What you will do:
Going through the data below, find how many lines include the word "bubblegreen", and reply with that number alone.

Material for this task:
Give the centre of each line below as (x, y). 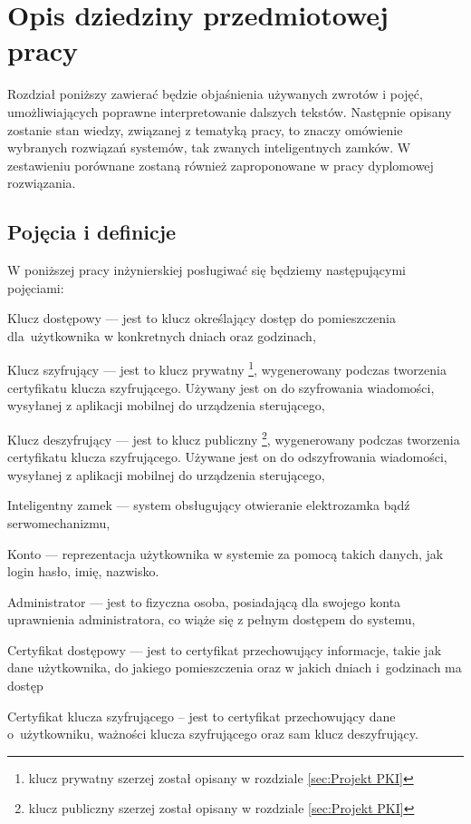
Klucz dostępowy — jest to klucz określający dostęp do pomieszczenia (202, 318)
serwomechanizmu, (59, 522)
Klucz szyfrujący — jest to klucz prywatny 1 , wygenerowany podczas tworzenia (227, 368)
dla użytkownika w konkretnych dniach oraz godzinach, (162, 335)
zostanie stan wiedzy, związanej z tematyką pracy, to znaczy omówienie (205, 129)
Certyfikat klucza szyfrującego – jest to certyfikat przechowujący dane (202, 716)
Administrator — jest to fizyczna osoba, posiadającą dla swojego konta (204, 601)
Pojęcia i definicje (92, 232)
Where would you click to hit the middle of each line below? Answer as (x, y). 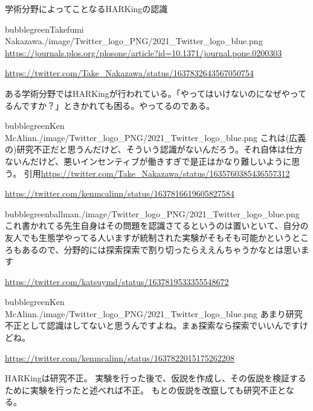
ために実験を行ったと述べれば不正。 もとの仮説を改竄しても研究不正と (145, 390)
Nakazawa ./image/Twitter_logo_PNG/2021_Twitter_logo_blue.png (134, 41)
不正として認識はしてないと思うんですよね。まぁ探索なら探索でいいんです (152, 325)
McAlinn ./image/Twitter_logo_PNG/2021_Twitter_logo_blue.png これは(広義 (156, 137)
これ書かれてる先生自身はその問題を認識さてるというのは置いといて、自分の (157, 225)
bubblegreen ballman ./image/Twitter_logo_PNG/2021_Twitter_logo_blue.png (152, 213)
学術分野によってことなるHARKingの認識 (86, 8)
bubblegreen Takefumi (44, 29)
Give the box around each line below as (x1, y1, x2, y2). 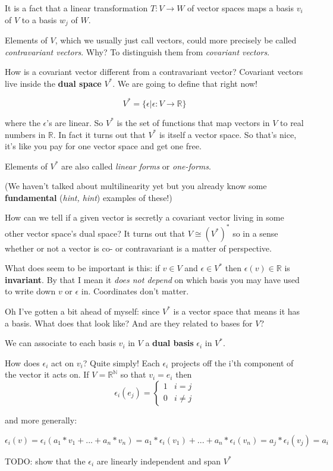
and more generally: (5, 413, 77, 426)
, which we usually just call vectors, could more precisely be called (55, 34, 297, 46)
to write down (5, 285, 56, 297)
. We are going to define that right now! (112, 77, 257, 89)
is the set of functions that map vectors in (117, 116, 270, 128)
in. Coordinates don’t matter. (81, 285, 189, 297)
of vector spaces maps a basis (187, 2, 294, 14)
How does (5, 356, 40, 369)
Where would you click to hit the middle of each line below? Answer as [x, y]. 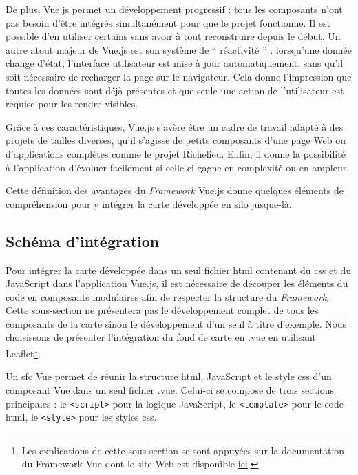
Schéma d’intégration [83, 241]
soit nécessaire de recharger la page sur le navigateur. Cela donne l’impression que [179, 76]
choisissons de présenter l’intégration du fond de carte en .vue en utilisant [161, 337]
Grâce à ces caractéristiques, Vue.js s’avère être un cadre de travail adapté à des [175, 126]
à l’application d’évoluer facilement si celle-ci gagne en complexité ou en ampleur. [178, 167]
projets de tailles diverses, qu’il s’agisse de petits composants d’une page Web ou [176, 140]
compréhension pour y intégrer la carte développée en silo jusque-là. [149, 203]
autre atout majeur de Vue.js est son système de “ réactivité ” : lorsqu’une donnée [179, 49]
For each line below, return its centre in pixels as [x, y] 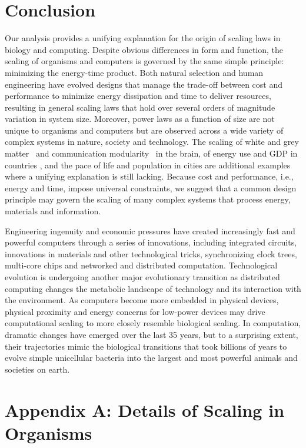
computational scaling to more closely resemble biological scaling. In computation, [153, 323]
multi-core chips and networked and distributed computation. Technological [141, 265]
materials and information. [53, 211]
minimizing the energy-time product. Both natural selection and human [134, 72]
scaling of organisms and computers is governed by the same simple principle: [144, 61]
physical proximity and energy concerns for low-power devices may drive [135, 311]
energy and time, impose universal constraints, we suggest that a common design [151, 188]
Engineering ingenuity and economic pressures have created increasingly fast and [150, 230]
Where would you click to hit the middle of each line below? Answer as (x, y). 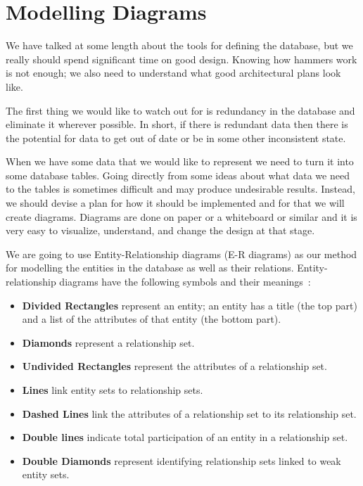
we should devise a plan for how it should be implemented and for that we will (175, 203)
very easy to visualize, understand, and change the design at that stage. (160, 230)
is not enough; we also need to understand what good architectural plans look (173, 73)
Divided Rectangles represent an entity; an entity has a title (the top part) (190, 305)
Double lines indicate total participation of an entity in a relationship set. (185, 437)
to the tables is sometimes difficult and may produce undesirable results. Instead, (180, 189)
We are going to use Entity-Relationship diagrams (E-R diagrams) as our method (181, 254)
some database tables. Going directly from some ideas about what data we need (178, 175)
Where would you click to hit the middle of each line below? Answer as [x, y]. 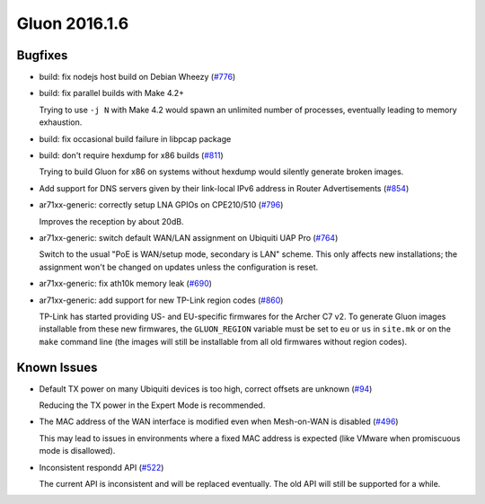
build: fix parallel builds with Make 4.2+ [111, 93]
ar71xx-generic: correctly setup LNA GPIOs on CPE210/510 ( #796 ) [161, 205]
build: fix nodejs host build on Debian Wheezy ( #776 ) [137, 77]
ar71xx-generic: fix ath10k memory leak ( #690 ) [126, 284]
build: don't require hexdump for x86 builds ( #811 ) [131, 155]
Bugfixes [42, 55]
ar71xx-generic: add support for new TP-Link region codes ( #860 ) [161, 300]
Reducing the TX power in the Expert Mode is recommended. [152, 405]

Output of the exercise:
2